Ironically, living in a sex-saturated culture does not necessarily stoke the flame of passion to a roaring flame. In fact, it can suffocate the libido in the same way that an all-you-can-eat buffet kills the appetite. Imagine living at the Golden Corral, waking up there, going to bed there, feeling bloated and queasy all the time, and imagine how you would groan if once a week you had a chance to go outside and enjoy a break from the sizzles, scents, and clinking of cutlery and on one of those occasions someone tried to talk to you about food. This, I think, is a real problem for us and one that Paul did not have to deal with in his cultural context. It doesn’t mean we should give people a break from talk of sex, but we might have to bring it up in a manner that is different from Paul’s.
Why Should Christians Talk About Sex in Church?
While those reasons to not talk about sex in church are well and good, I think it’s important that we discuss sex in church anyway. Here are four reasons why:
1. To not is to surrender.
My grandfather once took me out in the middle of Lake Champlain in an old rowboat that was both leaky and low enough in the water that even mild waves might lap a little over. We had two coolwhip bowls and I was almost constantly employed in the business of bailing. When I expressed my frustration with the bailing he told me that I could easily lose the war against the water but I could not win it, except by getting safely back to the shore. Neither the leaking water nor the pervasive culture will take a break just because we do, and if we fail to bail out each other's boats we are consigning each other to dreadful swampings. Not discussing sex in Church surrenders the discussion to the world, whose beliefs do not line up with God’s design for sexuality.

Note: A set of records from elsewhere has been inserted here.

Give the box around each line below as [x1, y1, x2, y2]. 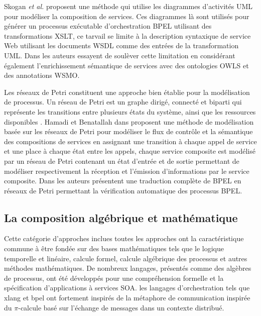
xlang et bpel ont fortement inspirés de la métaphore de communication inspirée [4, 292, 250, 303]
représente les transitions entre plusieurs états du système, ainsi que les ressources [4, 106, 256, 117]
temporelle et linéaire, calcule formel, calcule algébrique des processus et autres [4, 253, 247, 263]
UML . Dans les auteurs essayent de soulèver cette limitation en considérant [4, 50, 235, 60]
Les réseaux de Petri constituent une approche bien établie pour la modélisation [4, 86, 250, 97]
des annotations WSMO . [4, 70, 80, 80]
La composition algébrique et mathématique [4, 209, 238, 225]
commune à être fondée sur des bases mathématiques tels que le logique [4, 243, 224, 254]
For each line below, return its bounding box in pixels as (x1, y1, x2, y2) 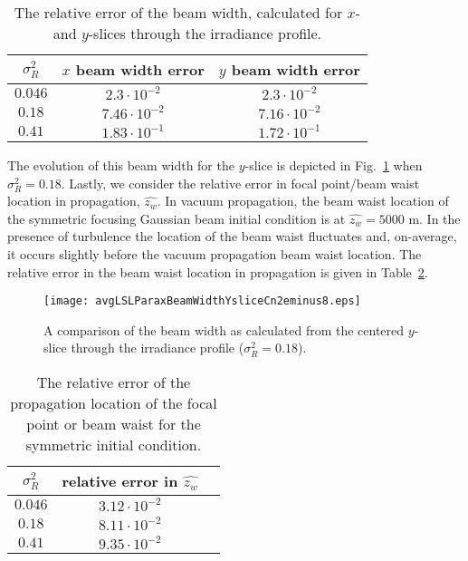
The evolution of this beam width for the (7, 156, 234, 174)
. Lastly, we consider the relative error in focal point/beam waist (61, 173, 420, 192)
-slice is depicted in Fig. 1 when (244, 156, 423, 174)
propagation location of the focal (10, 392, 217, 413)
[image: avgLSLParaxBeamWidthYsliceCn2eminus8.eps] (43, 295, 361, 308)
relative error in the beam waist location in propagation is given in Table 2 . (7, 262, 428, 281)
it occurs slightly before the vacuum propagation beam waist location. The (7, 244, 422, 263)
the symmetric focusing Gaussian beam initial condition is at (7, 208, 346, 227)
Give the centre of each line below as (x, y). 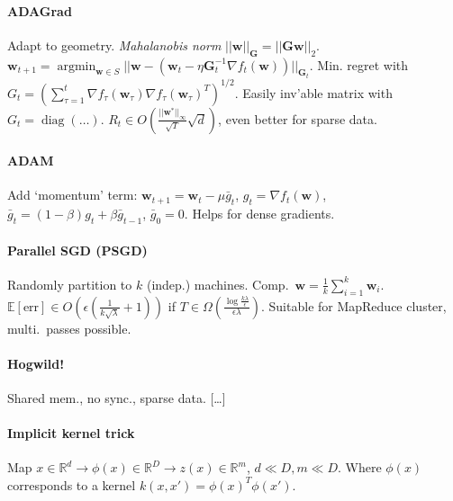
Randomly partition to (70, 284)
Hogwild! (36, 363)
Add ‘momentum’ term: (72, 195)
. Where (360, 467)
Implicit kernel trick (71, 433)
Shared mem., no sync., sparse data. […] (117, 397)
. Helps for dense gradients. (259, 214)
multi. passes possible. (69, 328)
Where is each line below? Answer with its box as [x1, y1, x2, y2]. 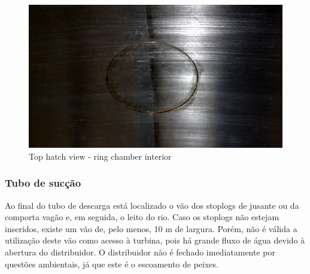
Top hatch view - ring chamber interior [29, 150, 172, 162]
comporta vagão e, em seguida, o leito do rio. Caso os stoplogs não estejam [5, 211, 279, 223]
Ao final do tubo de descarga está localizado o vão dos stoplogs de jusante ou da [5, 199, 299, 211]
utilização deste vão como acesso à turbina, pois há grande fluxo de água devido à [5, 234, 305, 246]
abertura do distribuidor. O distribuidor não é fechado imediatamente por [5, 245, 276, 258]
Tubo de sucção [5, 175, 81, 190]
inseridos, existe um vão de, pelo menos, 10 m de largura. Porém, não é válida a [5, 222, 297, 235]
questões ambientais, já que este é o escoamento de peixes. [5, 257, 218, 270]
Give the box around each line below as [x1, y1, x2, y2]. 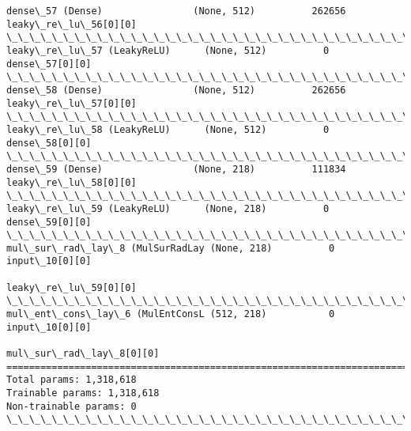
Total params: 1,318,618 [6, 374, 137, 386]
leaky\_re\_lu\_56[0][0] [6, 18, 137, 30]
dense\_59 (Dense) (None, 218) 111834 [6, 163, 346, 175]
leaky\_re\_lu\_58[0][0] [6, 176, 137, 188]
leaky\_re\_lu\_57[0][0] [6, 97, 137, 109]
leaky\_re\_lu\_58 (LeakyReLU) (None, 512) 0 [6, 123, 330, 135]
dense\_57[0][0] [6, 58, 92, 70]
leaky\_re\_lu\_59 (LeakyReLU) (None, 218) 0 [6, 202, 330, 214]
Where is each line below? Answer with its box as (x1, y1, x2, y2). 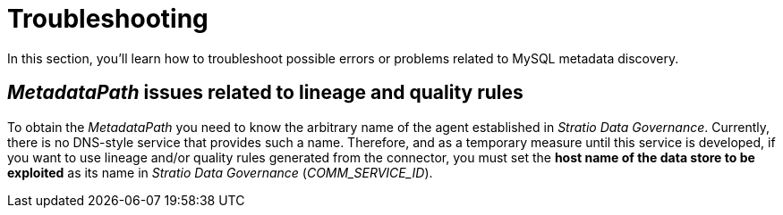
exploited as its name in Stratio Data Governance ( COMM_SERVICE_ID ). (7, 164, 433, 180)
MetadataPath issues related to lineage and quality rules (7, 81, 523, 104)
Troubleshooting (7, 4, 209, 34)
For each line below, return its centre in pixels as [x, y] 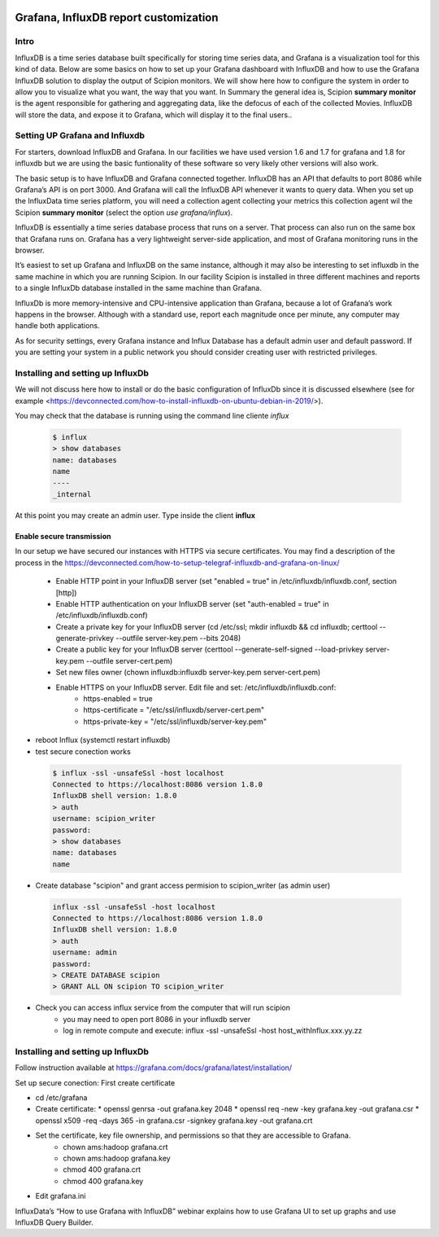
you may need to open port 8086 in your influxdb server [157, 1019]
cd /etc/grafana [61, 1098]
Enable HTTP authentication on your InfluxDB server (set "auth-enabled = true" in [192, 603]
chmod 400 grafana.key [103, 1181]
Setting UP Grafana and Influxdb [80, 136]
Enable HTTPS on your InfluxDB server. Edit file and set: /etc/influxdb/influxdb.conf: [196, 687]
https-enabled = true [118, 699]
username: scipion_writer [104, 819]
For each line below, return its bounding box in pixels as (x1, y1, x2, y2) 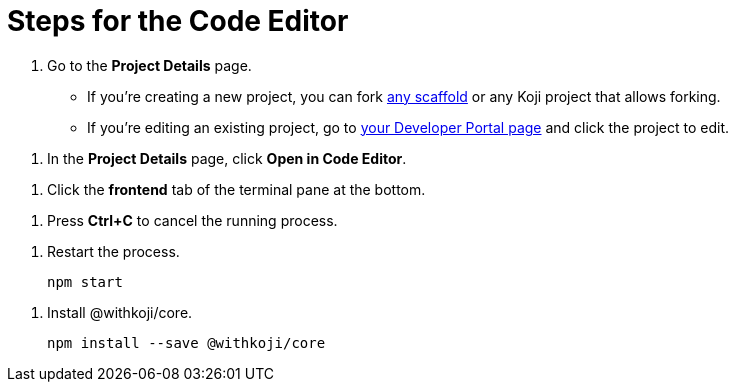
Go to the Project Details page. (47, 56, 252, 74)
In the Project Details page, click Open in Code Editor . (47, 149, 407, 167)
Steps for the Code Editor (7, 4, 349, 38)
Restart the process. (47, 242, 180, 260)
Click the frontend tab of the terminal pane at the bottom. (47, 180, 426, 198)
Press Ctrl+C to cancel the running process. (47, 211, 338, 229)
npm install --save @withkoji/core (47, 334, 326, 351)
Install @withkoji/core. (47, 303, 193, 321)
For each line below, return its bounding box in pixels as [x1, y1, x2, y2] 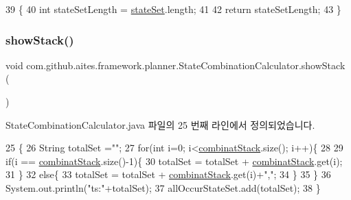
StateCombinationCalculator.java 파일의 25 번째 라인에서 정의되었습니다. [5, 117, 315, 132]
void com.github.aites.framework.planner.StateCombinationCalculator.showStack [5, 58, 346, 72]
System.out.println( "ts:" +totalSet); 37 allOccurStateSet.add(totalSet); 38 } [5, 180, 321, 195]
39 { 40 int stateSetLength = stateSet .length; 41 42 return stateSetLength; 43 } [5, 2, 341, 16]
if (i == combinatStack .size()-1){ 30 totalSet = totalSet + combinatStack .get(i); [5, 153, 343, 168]
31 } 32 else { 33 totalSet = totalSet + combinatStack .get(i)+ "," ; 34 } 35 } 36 [5, 167, 331, 182]
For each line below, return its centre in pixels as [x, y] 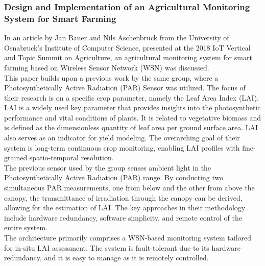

2. It is pertinent and of interest to everyone.
The topic of human sexuality applies to every person, regardless of age and situation, and most people have a lot of questions on the topic. If people are concerned and curious that’s an “in” the church can’t afford to ignore.
3. Scriptural fidelity
If all scripture is God-breathed and useful for teaching and edification (2 Timothy 3:16), then our preaching content should be roughly proportional to scriptural content. If God felt it was worth revealing we should, in humility, consider it no less worthy of proclaiming.
4. Romantic hope
If you listen closely you will hear that a lot of our cultural language about sex is tinged with a sad cynicism. Real romance has been a casualty of our sexually permissive and libertine culture. And the church can create space for real romantic hope for longing people by restoring a biblical approach to sexuality wherever we can. Where people follow God’s heart for human sexuality there is more sexual joy and romantic delight. As Christians, we should be aiming to understand and apply God’s word in all aspects of our lives (Colossians 3:16), including (but not limited to) sex and romantic relationships (2 Timothy 2:15).